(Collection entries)
----

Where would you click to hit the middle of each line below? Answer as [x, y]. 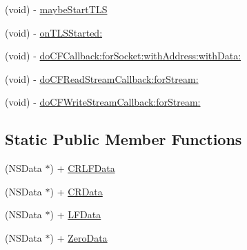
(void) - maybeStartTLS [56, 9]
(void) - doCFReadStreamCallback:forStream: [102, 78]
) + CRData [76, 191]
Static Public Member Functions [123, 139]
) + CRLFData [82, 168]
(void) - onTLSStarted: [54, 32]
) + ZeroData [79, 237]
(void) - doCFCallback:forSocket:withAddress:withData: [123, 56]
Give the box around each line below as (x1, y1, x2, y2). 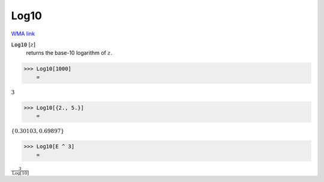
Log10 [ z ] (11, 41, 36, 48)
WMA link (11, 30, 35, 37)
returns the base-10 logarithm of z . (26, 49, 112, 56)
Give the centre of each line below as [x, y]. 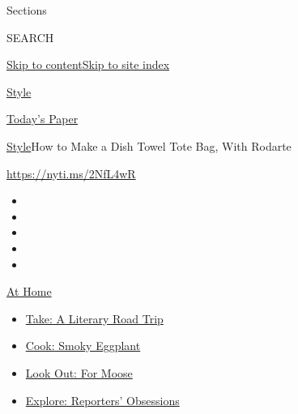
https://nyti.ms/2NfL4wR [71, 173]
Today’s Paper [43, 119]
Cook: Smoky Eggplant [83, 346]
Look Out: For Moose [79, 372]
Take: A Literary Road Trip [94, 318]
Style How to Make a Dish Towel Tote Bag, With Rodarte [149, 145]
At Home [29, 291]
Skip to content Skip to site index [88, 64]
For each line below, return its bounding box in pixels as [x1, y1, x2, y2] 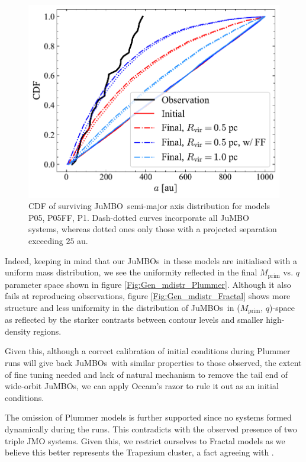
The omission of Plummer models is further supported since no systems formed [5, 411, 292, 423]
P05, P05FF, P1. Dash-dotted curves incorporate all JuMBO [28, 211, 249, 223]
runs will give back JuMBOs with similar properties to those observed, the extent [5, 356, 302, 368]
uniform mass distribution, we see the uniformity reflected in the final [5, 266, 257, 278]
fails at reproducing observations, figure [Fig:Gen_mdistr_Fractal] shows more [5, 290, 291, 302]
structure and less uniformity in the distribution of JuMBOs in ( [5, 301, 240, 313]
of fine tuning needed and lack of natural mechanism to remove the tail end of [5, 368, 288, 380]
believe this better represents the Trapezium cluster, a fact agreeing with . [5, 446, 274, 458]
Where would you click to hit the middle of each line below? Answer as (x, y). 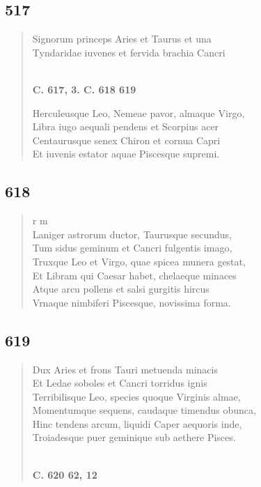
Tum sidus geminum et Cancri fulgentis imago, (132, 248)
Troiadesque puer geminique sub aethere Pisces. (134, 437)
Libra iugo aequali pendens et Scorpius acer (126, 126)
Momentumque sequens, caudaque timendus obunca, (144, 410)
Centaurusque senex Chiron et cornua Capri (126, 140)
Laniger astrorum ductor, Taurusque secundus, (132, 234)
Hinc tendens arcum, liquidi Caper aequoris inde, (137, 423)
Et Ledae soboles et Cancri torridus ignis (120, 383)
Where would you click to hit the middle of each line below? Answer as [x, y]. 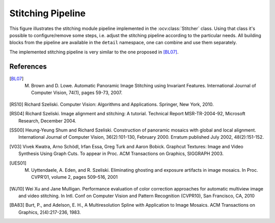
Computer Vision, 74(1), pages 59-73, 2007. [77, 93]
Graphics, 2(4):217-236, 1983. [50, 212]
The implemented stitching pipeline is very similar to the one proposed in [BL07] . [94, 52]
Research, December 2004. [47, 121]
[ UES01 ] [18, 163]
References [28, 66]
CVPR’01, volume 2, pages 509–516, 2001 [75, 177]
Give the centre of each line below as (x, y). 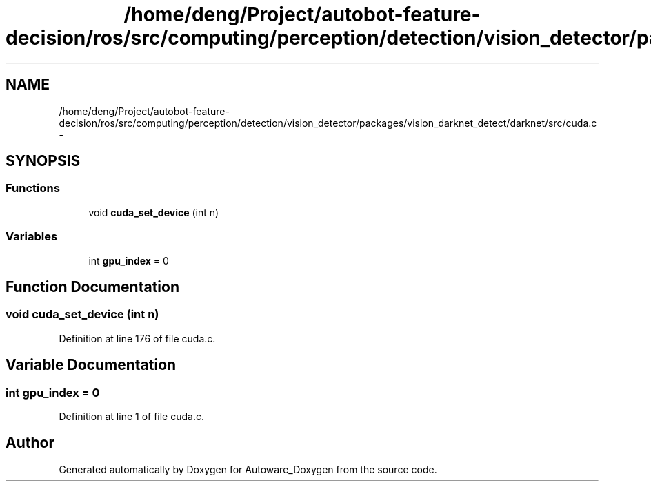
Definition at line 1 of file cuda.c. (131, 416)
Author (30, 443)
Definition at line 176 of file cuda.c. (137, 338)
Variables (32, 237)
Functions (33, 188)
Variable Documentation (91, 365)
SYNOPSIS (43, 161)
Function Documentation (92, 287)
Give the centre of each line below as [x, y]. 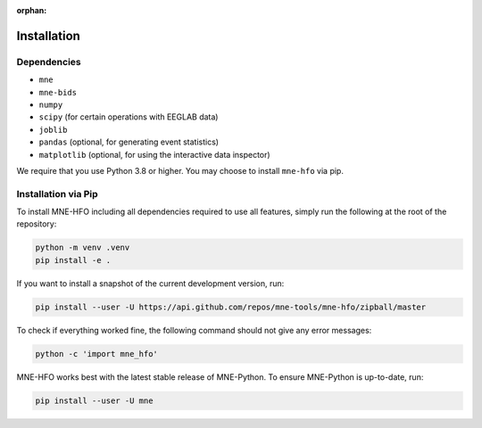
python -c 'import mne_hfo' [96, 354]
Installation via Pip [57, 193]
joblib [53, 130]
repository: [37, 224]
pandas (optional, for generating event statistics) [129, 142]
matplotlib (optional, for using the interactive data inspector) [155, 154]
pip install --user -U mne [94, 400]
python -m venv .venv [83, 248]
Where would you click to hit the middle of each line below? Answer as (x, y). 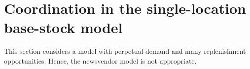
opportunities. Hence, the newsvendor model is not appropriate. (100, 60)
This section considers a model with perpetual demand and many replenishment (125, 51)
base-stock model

----

INSTRUCTIONS FOR THE TASK
A verbatim reproduction of each entry is expected, with every picture omitted.

SOLUTION TO THIS EXERCISE
Where would you click to hit the middle of each line below? Answer as [x, y]. 
(void) - maybeStartTLS [56, 9]
(void) - doCFReadStreamCallback:forStream: [102, 78]
) + CRData [76, 191]
Static Public Member Functions [123, 139]
) + CRLFData [82, 168]
(void) - onTLSStarted: [54, 32]
) + ZeroData [79, 237]
(void) - doCFCallback:forSocket:withAddress:withData: [123, 56]
Give the box around each line below as (x1, y1, x2, y2). 
Log10 [ z ] (11, 41, 36, 48)
WMA link (11, 30, 35, 37)
returns the base-10 logarithm of z . (26, 49, 112, 56)
Give the centre of each line below as [x, y]. 
https://nyti.ms/2NfL4wR [71, 173]
Today’s Paper [43, 119]
Cook: Smoky Eggplant [83, 346]
Look Out: For Moose [79, 372]
Take: A Literary Road Trip [94, 318]
Style How to Make a Dish Towel Tote Bag, With Rodarte [149, 145]
At Home [29, 291]
Skip to content Skip to site index [88, 64]
For each line below, return its bounding box in pixels as [x1, y1, x2, y2] 
The omission of Plummer models is further supported since no systems formed [5, 411, 292, 423]
P05, P05FF, P1. Dash-dotted curves incorporate all JuMBO [28, 211, 249, 223]
runs will give back JuMBOs with similar properties to those observed, the extent [5, 356, 302, 368]
uniform mass distribution, we see the uniformity reflected in the final [5, 266, 257, 278]
fails at reproducing observations, figure [Fig:Gen_mdistr_Fractal] shows more [5, 290, 291, 302]
structure and less uniformity in the distribution of JuMBOs in ( [5, 301, 240, 313]
of fine tuning needed and lack of natural mechanism to remove the tail end of [5, 368, 288, 380]
believe this better represents the Trapezium cluster, a fact agreeing with . [5, 446, 274, 458]
Where would you click to hit the middle of each line below? Answer as (x, y). 
Tum sidus geminum et Cancri fulgentis imago, (132, 248)
Troiadesque puer geminique sub aethere Pisces. (134, 437)
Libra iugo aequali pendens et Scorpius acer (126, 126)
Momentumque sequens, caudaque timendus obunca, (144, 410)
Centaurusque senex Chiron et cornua Capri (126, 140)
Laniger astrorum ductor, Taurusque secundus, (132, 234)
Hinc tendens arcum, liquidi Caper aequoris inde, (137, 423)
Et Ledae soboles et Cancri torridus ignis (120, 383)
Where would you click to hit the middle of each line below? Answer as [x, y]. 
Computer Vision, 74(1), pages 59-73, 2007. [77, 93]
Graphics, 2(4):217-236, 1983. [50, 212]
The implemented stitching pipeline is very similar to the one proposed in [BL07] . [94, 52]
Research, December 2004. [47, 121]
[ UES01 ] [18, 163]
References [28, 66]
CVPR’01, volume 2, pages 509–516, 2001 [75, 177]
Give the centre of each line below as (x, y). 
Definition at line 1 of file cuda.c. (131, 416)
Author (30, 443)
Definition at line 176 of file cuda.c. (137, 338)
Variables (32, 237)
Functions (33, 188)
Variable Documentation (91, 365)
SYNOPSIS (43, 161)
Function Documentation (92, 287)
Give the centre of each line below as [x, y]. 
python -c 'import mne_hfo' [96, 354]
Installation via Pip [57, 193]
joblib [53, 130]
repository: [37, 224]
pandas (optional, for generating event statistics) [129, 142]
matplotlib (optional, for using the interactive data inspector) [155, 154]
pip install --user -U mne [94, 400]
python -m venv .venv [83, 248]
Where would you click to hit the middle of each line below? Answer as (x, y). 
opportunities. Hence, the newsvendor model is not appropriate. (100, 60)
This section considers a model with perpetual demand and many replenishment (125, 51)
base-stock model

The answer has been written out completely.